4.10. Histological Analysis
For histological analysis, we followed a given method [70
]. Briefly, the duodenum was immediately fixed in 10% NBF; 5 μm sections were made and subjected to H&E staining. Digital images were obtained using a Leica DM2500 microscope (Leica Microsystems, Wetzlar, Germany) at a fixed 100 × magnification. The villus length was measured using image measurement software (v 22.1., iSolution DTM, Vancouver, BC, Canada).
4.11. Western Blot Analysis
Brain hippocampus was harvested and washed twice with ice-cold PBS. Tissues were lysed by the lysis buffer; tissue protein extraction reagent (T-PER), phenylmethanesulfonyl fluoride (PMSF), sodium orthovanadate (Na3VO4), and protease inhibitor cocktail. The total concentration of protein of lysate tissues was measured with a bicinchoninic acid (BCA) protein assay protein kit. An equal amount of protein was separated by 12% sodium dodecyl sulfate-polyacrylamide gel electrophoresis (SDS-PAGE) and transferred to a nitrocellulose membrane. The membrane was incubated with blocking serum; 5% bovine serum albumin (BSA) in Tris-buffered saline with tween twenty (TBST) for 2 h at room temperature and by primary antibodies for overnight at 4 °C. Then, the blot was washed and incubated with secondary antibodies for 2 h. Bands were detected using an enhanced chemiluminescence (ECL) detection kit, and bands images were taken by a LAS-400 image system, (GE Healthcare, Little Chalfont, UK); β-actin was used as the reference antibody.
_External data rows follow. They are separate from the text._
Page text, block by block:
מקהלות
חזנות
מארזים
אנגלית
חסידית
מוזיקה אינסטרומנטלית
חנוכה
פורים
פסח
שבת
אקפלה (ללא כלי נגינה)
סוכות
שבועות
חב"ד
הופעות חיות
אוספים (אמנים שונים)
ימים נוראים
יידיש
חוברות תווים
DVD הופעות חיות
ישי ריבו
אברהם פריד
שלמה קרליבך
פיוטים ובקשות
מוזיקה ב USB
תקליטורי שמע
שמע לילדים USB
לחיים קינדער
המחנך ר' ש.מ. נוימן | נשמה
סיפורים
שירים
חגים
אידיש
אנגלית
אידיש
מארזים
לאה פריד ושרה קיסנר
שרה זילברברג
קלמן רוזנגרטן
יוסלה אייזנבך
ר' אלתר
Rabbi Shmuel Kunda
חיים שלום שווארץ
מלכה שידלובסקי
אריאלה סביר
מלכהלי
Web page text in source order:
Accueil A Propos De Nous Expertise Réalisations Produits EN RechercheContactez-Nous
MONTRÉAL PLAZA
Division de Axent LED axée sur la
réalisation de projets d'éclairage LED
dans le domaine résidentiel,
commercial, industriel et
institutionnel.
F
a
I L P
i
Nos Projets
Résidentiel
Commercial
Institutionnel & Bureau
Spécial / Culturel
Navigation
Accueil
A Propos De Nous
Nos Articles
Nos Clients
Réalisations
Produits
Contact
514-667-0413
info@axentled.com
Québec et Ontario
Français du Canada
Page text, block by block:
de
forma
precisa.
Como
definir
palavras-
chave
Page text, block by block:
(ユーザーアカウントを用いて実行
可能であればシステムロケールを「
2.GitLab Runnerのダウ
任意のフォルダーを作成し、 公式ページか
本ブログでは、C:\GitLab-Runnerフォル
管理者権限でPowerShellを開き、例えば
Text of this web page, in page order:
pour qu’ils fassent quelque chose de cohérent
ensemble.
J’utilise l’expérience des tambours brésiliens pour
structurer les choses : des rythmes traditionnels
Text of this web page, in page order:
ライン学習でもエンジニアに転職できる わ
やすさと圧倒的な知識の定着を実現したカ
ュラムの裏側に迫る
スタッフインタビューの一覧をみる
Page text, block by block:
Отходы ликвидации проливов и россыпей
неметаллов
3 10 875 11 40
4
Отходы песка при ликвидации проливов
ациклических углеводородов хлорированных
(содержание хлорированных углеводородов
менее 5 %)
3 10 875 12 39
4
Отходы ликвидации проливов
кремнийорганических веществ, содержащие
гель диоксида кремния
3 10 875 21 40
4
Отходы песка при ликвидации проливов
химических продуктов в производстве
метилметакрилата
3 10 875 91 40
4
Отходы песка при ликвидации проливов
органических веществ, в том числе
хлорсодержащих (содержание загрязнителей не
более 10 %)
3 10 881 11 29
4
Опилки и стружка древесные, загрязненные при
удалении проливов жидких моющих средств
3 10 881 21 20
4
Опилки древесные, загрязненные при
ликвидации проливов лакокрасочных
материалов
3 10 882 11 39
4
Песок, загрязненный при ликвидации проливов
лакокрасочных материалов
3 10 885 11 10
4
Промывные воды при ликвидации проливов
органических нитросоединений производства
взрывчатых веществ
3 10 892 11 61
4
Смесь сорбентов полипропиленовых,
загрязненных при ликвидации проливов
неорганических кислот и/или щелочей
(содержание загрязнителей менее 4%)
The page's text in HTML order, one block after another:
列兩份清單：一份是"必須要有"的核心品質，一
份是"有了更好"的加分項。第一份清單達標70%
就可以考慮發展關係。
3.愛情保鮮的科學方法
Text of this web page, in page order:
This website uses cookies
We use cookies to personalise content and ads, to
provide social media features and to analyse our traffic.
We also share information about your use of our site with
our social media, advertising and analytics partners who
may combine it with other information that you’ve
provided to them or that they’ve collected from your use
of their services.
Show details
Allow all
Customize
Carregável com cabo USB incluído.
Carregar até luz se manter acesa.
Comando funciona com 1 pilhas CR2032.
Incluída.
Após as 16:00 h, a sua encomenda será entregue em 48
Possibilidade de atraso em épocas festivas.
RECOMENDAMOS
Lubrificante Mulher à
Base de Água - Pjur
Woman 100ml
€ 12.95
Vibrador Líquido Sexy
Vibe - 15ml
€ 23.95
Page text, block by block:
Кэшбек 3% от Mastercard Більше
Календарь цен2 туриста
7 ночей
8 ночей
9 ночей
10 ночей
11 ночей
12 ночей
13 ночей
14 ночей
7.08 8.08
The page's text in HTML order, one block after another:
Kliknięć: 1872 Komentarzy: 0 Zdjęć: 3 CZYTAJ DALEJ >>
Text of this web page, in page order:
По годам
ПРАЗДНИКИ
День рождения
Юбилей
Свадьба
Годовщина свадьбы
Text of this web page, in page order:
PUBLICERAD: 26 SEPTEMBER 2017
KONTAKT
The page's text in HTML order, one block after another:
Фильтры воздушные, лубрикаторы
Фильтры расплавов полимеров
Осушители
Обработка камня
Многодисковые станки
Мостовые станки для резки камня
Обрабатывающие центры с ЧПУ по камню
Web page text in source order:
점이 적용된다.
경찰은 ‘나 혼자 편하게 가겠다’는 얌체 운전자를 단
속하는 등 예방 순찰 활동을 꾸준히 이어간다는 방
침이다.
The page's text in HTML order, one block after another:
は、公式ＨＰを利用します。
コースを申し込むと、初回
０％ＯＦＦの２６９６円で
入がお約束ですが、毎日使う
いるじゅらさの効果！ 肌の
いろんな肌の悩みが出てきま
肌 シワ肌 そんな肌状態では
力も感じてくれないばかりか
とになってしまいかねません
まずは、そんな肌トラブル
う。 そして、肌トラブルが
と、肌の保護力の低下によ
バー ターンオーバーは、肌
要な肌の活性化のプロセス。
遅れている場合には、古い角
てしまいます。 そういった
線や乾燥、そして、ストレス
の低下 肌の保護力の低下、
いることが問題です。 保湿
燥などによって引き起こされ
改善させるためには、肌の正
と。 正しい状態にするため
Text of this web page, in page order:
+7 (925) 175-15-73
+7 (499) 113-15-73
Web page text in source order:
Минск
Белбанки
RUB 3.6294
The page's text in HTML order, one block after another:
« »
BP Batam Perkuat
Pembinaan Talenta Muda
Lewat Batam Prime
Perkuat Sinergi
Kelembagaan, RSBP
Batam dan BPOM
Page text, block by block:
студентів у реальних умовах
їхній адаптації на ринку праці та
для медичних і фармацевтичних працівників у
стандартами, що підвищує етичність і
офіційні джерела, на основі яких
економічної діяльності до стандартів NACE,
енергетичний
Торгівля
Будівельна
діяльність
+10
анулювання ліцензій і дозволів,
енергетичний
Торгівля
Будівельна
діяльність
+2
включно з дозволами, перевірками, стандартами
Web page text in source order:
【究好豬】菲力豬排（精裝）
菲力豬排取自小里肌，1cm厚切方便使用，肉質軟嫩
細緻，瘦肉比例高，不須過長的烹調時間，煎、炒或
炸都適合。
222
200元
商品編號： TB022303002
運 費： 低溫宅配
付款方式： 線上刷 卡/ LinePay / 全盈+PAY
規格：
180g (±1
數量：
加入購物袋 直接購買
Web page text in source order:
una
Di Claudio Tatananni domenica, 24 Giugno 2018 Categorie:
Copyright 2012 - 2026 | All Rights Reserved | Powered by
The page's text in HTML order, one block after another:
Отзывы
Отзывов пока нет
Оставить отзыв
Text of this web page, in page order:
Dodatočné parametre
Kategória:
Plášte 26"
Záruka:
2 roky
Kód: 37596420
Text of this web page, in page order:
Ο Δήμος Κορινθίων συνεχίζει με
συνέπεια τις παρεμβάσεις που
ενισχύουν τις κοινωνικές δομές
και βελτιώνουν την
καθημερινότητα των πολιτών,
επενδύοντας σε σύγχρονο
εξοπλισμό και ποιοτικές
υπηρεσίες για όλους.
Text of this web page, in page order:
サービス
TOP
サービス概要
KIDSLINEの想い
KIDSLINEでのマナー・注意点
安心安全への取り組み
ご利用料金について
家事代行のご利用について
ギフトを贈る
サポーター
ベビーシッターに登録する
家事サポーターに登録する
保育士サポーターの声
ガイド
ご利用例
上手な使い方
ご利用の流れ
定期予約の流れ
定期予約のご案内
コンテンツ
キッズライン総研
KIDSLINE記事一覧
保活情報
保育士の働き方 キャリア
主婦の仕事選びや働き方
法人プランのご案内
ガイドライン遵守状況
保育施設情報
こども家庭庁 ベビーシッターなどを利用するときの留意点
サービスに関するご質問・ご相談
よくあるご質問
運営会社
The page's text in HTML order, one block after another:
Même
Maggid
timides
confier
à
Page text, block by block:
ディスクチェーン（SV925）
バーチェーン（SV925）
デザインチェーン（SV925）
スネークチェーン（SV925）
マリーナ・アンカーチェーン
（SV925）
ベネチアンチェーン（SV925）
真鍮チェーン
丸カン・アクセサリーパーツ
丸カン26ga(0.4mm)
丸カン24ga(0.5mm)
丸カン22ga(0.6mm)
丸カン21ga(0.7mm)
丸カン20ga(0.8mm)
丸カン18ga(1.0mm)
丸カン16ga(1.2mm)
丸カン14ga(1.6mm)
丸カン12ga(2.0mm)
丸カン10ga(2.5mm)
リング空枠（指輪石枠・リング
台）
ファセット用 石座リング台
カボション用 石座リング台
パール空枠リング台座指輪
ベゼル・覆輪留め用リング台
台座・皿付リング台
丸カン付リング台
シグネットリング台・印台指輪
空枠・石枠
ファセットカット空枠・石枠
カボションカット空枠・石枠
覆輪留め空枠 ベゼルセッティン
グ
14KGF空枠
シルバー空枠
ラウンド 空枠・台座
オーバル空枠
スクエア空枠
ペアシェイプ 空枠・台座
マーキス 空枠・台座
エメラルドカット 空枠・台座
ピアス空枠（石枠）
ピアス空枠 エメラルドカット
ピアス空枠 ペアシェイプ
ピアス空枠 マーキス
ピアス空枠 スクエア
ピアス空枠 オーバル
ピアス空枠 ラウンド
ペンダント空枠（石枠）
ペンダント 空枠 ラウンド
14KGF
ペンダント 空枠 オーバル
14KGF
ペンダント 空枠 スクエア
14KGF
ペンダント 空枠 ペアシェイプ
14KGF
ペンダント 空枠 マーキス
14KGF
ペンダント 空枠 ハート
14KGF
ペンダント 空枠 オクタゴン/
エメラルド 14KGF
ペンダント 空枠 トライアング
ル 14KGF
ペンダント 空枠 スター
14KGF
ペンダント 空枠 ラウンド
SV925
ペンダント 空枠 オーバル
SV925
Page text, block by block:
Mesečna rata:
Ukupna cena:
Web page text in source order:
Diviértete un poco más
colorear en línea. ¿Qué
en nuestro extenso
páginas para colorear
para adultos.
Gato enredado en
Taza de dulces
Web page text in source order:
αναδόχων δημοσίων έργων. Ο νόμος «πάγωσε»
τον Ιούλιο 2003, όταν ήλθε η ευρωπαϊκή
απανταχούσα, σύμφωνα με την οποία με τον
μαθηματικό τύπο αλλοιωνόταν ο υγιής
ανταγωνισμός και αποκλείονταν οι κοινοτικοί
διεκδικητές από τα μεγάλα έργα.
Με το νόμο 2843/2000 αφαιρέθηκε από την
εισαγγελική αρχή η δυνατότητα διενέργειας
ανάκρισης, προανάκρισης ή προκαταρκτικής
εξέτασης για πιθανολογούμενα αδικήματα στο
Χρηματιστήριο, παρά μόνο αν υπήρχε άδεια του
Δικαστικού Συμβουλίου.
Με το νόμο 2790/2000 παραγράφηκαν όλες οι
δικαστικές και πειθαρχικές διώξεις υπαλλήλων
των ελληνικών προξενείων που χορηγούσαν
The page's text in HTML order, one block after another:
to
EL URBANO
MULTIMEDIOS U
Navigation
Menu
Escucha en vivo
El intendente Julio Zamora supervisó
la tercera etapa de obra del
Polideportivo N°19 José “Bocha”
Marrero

4.12. Statistical Analysis
Data were analyzed with Graph Pad Prism 5.0 (GraphPad Software, Inc., 7825 Fay Avenue, Suite 230, La Jolla, CA, USA) and expressed as mean ± standard error (SEM). Groups were compared using one-way and two-way analysis of variance (ANOVA), followed by Bonferroni’s multiple comparison tests and student’s t-test. For comparison of groups, we used two-way ANOVA for body weight and one-way ANOVA for other data analysis. Student’s t-test was used to compare the MA 100 and FMA 100 groups. The minimum statistical significance was considered to be p < 0.05 for all analyses.